ACR and the physician and non-physician provider group community will continue to advocate for short-term relief at the earliest possible legislative opportunity, most likely Q1 of 2025. 

The provider community will continue to work with Congress on long-term Medicare payment reform. Potential solutions include, but are not limited to, an annual inflationary update to the MPFS (based on Medical Economic Index) and tweaks to the statutorily required application of budget neutrality which we believe will help stabilize the payment system.
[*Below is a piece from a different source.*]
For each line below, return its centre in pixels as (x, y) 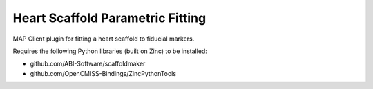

Substantive Medicare payment reform will be a multi-year effort that will need the collaboration of the entire provider community and a willingness from Congress to make a significant investment in the program.

For more information contact Ashley Walton​, ACR  Government Affairs Director.


Physician Workforce​

With the passage of a “clean CR”, Congress did not take action to address shortages of radiologists or other health care professionals before year-end. Just as the 118th Congress adjourned, Sens. Cortez Masto (D-NV), Cassidy (R-LA.), Cornyn (R-TX), and Bennet (D-CO.), all members of the Senate Finance Committee and a bipartisan Medicare Graduate Medical Education (GME) working group, released draft legislative text to improve the Medicare GME program. The legislation would: ​

• Expand Medicare-supported residency positions in areas and specialties with critical shortages, like primary care and psychiatry. 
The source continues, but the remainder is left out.